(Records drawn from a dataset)
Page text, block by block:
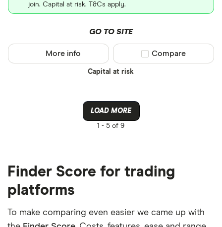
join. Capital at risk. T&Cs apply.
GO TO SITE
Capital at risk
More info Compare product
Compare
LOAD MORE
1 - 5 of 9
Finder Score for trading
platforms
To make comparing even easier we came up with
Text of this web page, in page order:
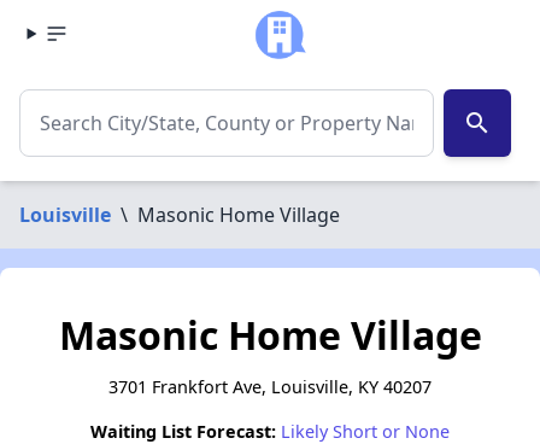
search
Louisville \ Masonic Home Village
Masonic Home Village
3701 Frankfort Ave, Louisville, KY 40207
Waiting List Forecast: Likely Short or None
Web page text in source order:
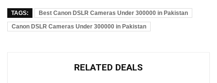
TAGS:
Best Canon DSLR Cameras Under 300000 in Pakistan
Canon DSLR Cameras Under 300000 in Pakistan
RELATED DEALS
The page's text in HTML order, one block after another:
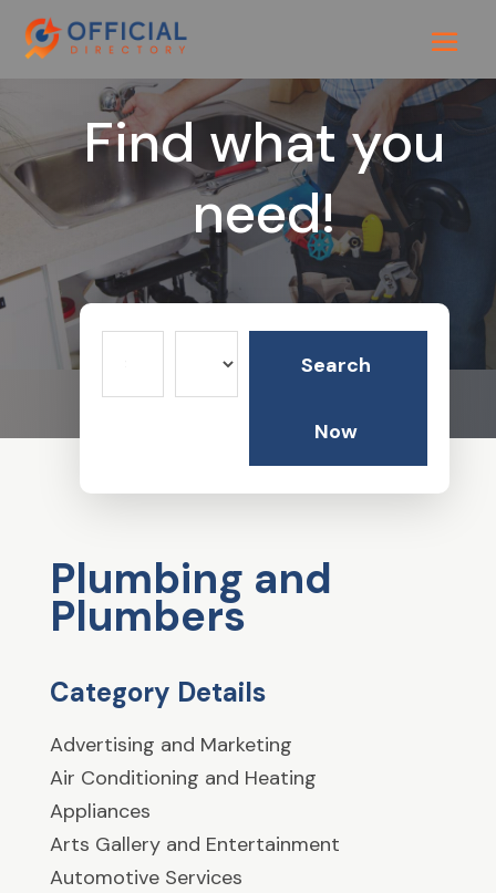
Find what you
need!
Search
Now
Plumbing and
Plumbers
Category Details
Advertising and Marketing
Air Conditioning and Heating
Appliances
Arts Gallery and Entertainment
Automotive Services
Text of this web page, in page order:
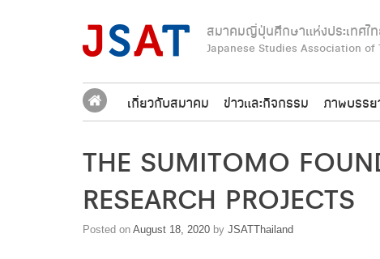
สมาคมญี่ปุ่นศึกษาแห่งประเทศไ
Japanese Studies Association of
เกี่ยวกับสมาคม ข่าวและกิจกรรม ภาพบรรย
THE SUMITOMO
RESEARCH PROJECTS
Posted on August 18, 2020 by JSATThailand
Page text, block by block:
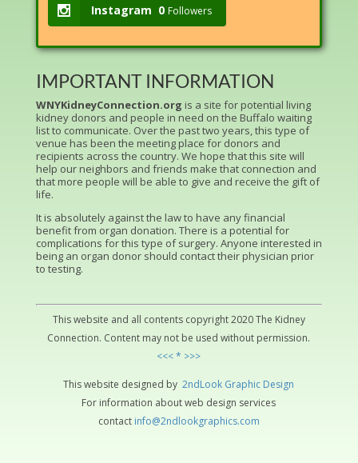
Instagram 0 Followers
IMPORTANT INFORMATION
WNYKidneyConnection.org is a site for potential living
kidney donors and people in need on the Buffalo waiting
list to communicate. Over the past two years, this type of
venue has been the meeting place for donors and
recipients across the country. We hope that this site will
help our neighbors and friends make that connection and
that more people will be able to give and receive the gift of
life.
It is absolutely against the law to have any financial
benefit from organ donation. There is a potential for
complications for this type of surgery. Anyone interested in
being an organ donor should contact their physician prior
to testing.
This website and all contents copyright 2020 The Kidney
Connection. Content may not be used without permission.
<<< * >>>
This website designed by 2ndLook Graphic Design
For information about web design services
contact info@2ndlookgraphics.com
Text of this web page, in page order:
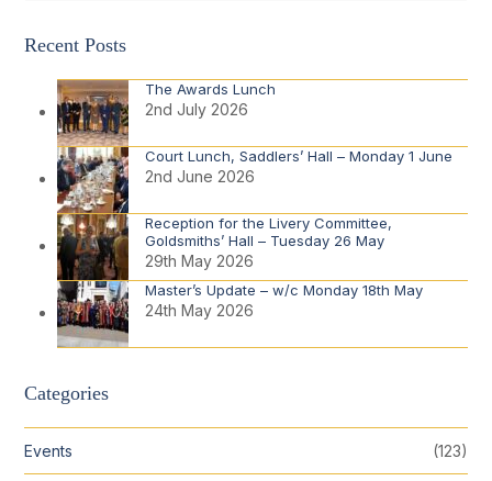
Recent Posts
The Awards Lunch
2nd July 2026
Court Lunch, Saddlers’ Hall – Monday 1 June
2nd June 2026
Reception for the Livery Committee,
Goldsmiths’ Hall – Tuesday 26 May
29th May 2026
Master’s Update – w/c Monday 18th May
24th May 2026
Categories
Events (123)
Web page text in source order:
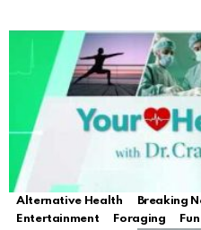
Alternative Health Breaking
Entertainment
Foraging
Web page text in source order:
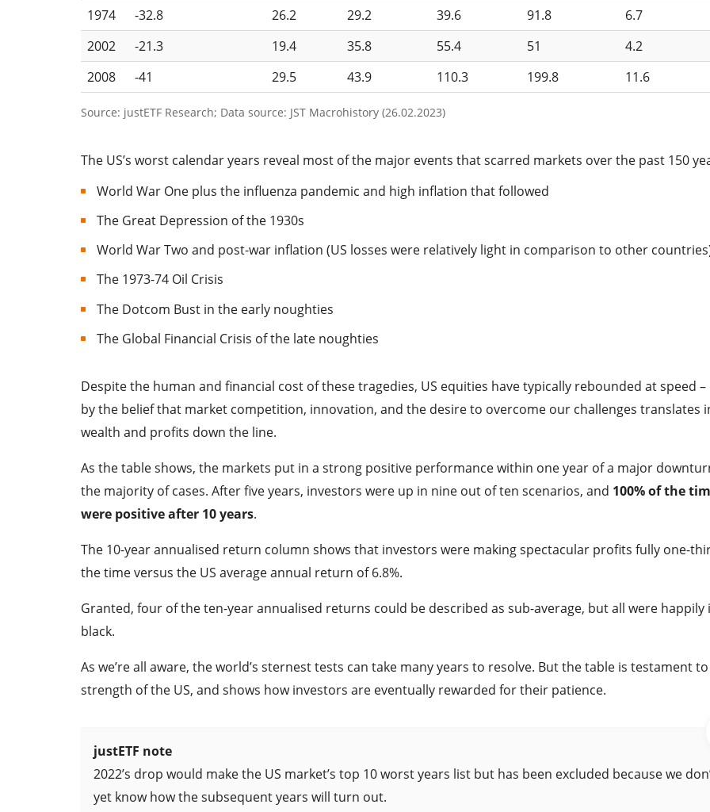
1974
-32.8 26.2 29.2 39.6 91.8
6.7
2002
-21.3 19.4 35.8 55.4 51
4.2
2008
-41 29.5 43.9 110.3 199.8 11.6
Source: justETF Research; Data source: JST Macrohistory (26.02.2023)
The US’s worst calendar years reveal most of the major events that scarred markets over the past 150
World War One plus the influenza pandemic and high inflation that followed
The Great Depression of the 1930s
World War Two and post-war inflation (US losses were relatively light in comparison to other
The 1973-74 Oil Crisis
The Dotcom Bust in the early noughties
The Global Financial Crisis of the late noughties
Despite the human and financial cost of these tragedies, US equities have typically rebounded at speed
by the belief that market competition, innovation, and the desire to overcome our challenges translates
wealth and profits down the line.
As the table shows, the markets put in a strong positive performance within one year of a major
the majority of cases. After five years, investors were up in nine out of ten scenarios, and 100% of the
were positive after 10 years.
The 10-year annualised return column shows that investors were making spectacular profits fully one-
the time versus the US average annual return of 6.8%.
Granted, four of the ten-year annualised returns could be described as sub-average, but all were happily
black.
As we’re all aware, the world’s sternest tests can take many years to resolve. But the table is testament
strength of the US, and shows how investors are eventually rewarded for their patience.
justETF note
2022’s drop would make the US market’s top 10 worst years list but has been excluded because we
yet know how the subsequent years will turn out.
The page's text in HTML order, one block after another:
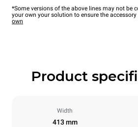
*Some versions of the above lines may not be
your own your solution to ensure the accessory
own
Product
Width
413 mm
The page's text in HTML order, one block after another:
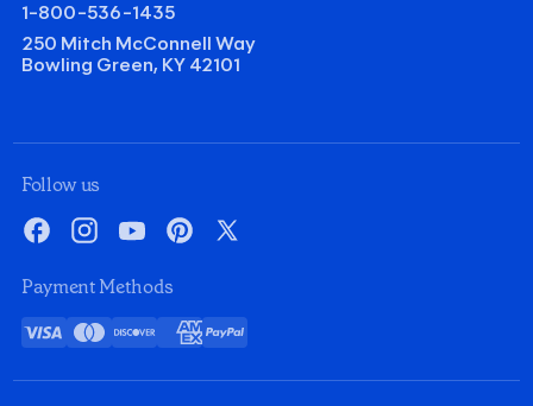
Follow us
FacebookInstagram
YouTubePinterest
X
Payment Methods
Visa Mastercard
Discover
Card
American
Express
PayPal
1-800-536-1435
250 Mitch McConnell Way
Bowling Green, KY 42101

Problem requirements: Beginning with the line that contains "the time versus" and ending with the last line of the data, transcribe each line exactly; pictures stay out.

Final answer:
the time versus the US average annual return of 6.8%.
Granted, four of the ten-year annualised returns could be described as sub-average, but all were happily
black.
As we’re all aware, the world’s sternest tests can take many years to resolve. But the table is testament
strength of the US, and shows how investors are eventually rewarded for their patience.
justETF note
2022’s drop would make the US market’s top 10 worst years list but has been excluded because we
yet know how the subsequent years will turn out.
The page's text in HTML order, one block after another:
*Some versions of the above lines may not be
your own your solution to ensure the accessory
own
Product
Width
413 mm
The page's text in HTML order, one block after another:
Follow us
FacebookInstagram
YouTubePinterest
X
Payment Methods
Visa Mastercard
Discover
Card
American
Express
PayPal
1-800-536-1435
250 Mitch McConnell Way
Bowling Green, KY 42101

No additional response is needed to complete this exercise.